Regresé a mi ciudad natal después de permanecer unas semanas en las ruinas de lo que fue Chicago. En realidad, no pensaba estar allá más de tres días —que cuento con un precioso reloj de arena de diez centímetros de alto por dos y medio de diámetro en sus bases que cambié hace unos meses por una botella de licor rosa de un cuarto de litro. Los suficientes para hacerme de unos cuantos litros de alcohol casero, en sus modalidades azul y amarillo (de 50˚ Gay Lussac, el primero, y 42˚ el segundo) para ofrecer en los lugares habituales que, para el caso, puede ser cualquiera con una población no fanática y mínimamente pacífica para negociar con ella.
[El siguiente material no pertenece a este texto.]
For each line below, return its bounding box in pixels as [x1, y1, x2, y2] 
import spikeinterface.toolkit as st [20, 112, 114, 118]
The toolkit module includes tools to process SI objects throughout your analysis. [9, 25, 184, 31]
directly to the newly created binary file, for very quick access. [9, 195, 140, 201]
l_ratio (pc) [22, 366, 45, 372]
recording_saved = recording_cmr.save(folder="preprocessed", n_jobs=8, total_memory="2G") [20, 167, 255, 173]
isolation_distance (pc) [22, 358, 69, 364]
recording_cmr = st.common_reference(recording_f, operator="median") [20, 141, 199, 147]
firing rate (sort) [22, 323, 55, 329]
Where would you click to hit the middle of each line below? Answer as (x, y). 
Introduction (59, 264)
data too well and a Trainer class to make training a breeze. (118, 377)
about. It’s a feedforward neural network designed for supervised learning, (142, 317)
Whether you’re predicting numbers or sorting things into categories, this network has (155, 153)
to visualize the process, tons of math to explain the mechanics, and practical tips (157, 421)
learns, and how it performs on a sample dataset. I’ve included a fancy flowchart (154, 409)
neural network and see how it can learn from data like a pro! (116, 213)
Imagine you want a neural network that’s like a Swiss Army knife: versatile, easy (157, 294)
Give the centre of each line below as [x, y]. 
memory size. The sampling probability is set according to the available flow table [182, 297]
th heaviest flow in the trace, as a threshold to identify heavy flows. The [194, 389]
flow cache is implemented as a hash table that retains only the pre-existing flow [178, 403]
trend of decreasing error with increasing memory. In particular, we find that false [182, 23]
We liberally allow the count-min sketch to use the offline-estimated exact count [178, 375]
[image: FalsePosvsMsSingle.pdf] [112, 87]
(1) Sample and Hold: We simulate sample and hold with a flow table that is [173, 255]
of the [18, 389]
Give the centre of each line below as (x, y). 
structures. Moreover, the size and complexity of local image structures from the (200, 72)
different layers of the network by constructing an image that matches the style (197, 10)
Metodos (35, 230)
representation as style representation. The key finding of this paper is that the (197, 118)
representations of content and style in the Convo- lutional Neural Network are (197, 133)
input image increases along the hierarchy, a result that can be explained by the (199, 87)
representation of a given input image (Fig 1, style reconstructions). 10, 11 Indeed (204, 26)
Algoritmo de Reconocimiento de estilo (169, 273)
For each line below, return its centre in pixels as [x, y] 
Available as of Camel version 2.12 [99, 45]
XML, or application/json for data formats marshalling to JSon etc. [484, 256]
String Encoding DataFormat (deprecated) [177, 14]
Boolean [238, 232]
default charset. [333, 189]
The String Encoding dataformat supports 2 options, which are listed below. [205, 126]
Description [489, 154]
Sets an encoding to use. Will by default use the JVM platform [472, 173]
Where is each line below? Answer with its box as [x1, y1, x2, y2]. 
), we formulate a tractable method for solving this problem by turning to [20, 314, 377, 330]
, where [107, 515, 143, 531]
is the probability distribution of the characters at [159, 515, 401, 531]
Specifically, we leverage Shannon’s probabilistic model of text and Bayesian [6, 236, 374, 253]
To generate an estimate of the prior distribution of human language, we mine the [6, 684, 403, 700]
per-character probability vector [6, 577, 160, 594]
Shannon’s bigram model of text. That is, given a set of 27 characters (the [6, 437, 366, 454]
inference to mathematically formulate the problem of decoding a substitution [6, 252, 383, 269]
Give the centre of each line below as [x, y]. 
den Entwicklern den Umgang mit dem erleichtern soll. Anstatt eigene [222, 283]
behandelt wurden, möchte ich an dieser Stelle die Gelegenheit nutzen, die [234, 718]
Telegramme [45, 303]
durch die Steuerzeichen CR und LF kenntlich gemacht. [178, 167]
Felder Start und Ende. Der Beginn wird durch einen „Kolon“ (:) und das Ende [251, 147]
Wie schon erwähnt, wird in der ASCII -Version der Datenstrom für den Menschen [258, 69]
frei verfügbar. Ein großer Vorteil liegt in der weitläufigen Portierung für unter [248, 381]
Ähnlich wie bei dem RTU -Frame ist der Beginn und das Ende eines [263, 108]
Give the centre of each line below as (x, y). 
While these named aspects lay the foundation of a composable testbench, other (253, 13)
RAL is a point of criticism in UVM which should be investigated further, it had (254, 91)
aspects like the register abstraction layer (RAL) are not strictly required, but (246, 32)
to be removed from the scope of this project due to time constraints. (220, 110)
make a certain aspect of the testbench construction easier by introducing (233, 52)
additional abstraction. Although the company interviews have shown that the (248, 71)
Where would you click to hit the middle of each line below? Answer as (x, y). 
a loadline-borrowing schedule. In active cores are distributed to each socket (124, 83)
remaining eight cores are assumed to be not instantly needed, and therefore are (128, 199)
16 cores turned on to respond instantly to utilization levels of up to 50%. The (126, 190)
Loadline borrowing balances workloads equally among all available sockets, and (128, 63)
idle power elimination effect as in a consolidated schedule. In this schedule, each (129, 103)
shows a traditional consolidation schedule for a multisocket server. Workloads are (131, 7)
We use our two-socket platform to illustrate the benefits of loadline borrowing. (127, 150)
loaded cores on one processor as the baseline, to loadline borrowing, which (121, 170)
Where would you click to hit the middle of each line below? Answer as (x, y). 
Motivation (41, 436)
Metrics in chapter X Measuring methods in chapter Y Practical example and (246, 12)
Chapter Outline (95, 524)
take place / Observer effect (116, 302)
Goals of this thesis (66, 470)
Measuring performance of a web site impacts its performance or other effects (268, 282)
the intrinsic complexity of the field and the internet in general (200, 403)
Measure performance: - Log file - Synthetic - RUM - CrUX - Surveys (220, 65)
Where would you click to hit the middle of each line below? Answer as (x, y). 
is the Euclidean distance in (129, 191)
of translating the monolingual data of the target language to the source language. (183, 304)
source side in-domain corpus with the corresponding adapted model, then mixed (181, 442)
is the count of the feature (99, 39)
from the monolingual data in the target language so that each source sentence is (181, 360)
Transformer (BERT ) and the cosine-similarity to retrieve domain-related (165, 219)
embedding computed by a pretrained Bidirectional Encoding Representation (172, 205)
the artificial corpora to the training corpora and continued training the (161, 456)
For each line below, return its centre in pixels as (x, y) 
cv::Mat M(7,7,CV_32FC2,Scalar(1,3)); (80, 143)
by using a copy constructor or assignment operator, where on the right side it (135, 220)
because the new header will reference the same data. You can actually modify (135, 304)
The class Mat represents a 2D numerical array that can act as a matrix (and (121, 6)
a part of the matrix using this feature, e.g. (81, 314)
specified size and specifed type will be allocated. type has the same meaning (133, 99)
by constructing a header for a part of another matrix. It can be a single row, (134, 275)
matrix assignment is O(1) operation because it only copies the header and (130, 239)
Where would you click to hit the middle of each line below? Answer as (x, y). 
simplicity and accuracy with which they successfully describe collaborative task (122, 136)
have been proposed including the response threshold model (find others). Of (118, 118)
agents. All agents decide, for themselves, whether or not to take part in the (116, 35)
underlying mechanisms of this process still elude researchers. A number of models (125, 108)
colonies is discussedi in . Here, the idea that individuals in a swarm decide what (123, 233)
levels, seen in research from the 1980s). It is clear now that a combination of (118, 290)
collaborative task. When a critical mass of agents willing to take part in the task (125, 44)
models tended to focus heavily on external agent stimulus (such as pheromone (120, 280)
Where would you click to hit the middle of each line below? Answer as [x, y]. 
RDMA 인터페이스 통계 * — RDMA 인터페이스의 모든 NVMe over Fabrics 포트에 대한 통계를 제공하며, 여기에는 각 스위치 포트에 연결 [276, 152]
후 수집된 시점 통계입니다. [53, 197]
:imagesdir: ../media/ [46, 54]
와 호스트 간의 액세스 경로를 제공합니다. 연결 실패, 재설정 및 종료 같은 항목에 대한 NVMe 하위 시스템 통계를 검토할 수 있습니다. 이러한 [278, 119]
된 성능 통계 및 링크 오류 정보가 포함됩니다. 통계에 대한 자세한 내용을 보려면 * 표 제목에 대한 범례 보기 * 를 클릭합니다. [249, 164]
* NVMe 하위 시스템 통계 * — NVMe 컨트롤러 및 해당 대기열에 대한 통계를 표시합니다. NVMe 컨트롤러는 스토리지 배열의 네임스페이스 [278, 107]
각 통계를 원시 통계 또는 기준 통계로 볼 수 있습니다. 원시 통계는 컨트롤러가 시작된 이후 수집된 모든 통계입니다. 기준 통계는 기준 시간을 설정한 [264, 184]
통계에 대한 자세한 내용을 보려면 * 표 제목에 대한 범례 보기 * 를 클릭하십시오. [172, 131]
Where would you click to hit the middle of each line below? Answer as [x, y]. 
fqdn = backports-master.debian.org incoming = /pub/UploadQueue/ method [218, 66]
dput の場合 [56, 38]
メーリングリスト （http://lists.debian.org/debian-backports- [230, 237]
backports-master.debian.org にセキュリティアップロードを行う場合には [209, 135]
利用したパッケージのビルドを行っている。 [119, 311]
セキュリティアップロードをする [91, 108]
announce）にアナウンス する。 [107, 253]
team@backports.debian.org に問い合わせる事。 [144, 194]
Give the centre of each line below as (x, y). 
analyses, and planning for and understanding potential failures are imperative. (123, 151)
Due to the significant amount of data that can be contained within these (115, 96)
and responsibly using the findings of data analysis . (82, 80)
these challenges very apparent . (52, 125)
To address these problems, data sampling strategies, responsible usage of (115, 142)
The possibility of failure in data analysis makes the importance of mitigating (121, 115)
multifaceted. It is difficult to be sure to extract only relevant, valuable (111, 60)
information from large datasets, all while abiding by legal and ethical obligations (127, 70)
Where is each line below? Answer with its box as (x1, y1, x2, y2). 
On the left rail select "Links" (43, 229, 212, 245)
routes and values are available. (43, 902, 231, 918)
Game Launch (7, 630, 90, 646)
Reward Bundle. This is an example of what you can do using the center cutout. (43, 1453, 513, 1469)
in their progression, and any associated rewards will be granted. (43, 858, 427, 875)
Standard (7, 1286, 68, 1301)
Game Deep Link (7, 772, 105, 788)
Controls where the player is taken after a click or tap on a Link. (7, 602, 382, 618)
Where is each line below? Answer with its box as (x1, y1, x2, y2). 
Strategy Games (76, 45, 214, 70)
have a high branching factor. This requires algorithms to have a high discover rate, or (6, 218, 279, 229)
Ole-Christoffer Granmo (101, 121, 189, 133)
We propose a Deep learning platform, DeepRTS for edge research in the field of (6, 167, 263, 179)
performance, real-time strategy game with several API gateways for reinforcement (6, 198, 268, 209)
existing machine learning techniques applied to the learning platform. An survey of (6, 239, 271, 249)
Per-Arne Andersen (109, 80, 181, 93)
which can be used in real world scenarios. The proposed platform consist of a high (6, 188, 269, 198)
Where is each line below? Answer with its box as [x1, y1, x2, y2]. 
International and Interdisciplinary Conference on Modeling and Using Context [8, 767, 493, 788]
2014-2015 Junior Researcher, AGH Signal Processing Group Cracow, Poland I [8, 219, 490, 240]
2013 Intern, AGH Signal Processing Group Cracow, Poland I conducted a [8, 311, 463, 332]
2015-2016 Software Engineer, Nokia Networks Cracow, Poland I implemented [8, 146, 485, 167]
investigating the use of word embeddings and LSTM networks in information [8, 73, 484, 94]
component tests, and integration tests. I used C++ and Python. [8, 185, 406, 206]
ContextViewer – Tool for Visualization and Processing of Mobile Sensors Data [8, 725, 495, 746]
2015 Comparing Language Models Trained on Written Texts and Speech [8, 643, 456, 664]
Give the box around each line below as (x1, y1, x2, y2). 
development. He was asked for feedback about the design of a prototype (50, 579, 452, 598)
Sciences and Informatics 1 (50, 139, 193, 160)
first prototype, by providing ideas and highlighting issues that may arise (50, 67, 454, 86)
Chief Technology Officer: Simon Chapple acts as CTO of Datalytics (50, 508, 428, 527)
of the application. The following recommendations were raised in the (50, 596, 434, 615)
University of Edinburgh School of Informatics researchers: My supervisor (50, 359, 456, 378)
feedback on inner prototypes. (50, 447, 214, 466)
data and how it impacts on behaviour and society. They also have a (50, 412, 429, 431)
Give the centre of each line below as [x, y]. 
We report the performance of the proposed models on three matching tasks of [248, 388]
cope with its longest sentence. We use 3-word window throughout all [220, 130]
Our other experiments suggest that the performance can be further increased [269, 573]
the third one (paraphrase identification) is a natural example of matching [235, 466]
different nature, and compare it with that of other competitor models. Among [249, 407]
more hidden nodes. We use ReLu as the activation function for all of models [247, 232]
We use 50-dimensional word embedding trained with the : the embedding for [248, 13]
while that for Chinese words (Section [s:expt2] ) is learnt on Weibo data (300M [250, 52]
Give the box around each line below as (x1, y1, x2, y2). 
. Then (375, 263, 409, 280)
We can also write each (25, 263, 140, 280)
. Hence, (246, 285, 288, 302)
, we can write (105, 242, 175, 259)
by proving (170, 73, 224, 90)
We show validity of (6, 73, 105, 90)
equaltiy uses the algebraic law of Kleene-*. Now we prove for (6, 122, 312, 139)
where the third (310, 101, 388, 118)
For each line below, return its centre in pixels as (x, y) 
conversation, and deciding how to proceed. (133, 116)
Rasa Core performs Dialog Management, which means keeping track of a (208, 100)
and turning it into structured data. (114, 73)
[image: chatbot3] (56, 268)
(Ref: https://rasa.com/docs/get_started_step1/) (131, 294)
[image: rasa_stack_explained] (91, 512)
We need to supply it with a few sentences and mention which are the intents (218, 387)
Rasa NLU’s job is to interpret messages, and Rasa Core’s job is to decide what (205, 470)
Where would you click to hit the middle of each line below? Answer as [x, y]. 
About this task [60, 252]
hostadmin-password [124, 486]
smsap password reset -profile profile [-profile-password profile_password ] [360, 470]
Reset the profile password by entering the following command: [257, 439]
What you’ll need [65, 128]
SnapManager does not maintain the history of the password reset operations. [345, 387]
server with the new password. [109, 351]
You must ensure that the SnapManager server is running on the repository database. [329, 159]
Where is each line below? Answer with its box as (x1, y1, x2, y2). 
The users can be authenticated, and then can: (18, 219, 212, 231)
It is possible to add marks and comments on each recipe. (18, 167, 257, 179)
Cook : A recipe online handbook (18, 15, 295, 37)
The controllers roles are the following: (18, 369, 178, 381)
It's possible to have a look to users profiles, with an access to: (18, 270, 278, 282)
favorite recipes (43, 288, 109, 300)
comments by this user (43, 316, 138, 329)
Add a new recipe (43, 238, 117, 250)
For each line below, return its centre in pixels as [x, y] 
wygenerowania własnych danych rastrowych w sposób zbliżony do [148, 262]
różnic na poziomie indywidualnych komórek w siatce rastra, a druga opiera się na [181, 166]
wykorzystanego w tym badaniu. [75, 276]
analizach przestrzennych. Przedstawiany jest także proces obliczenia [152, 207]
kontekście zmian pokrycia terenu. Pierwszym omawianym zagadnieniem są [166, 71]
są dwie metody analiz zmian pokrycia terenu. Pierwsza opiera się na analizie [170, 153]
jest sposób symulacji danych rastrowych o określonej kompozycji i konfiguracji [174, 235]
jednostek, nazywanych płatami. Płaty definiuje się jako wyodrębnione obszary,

Pese a mi intención original, una helada ventisca, furiosa como el aliento de algún dios del hielo, hizo descender la de por sí congelada atmósfera de la zona a menos 47.2 Fahrenheit, obligándome a quedar en uno de los muchos refugios bajo tierra del poblado —“hoteles” se atreven a llamar sus administradores: ladrones disfrazados de arrendadores de mugrientos espacios de tierra subterránea. Si a ese cuchitril con olor a mierda seca y amoníaco, producto de las capas de orina vieja que se acumulan en cada espacio, puede llamársele refugio, claro está. Como es natural, al lugar no llevé más que una de mis armas, una chamarra de pelo de oso sintético de antes de la guerra y un speedo térmico tan viejo como yo —de hecho, perteneció a mi madre, quien era afecta a pasar la Navidad en Denver con sus primos. El resto de mi equipaje, mercancía incluida, quedó en una casa de seguridad de mi proveedor en esta ciudad. El viejo y gordo Zacarías. Un ex jefe policiaco que, tras una afortunada permanencia en Hawai durante el inicio de las hostilidades de hace casi una década (estaba de vacaciones decembrinas en las islas después de haber hecho un crucero de dos semanas por el Pacífico: sí, siempre fue un corrupto), se las arregló para volver al continente tres años después y hacerse de un pequeño emporio de alcohol casero y clandestino (casi todas las magras leyes regionales de lo que fuera el país, que en su mayoría han surgido de preceptos fanático-religiosos, prohíben la producción, transacción y el consumo de alcohol en cualquiera de sus modalidades). Fue en esa época cuando entré en contacto con él, mientras me dedicaba a lucrar con armas, ropa y demás objetos diversos de manera casi azarosa y, podría decirse, legal.

Cuando me conoció, le hizo gracia saber que también yo fui policía y me vio como siempre lo ha hecho desde entonces. Con una mezcla de respeto y lujuria. Antes de cualquiera otra cosa, incluso de decirme qué trato me ofrecía, dijo que para empezar tenía que chupárselo; sólo como una muestra de buena fe y, de paso, si el trabajito sexual que le hiciera le resultaba satisfactorio, ofrecerme beneficios extra en lo porvenir. Contrario a lo que pudiera pensarse, lo hice de muy buena gana, arrodillándome de inmediato sin hacer pregunta alguna y comenzando con lo mío. Mi buen talante rápidamente se transformó en abierto placer cuando me percaté que el viejo hijo de puta podría ser gordo y velludo, pero de alguna manera se las arreglaba para estar limpio, emanando un extraño pero sabroso aroma, entre dulzón y floral y almizclero, que yo nunca había olido con anterioridad.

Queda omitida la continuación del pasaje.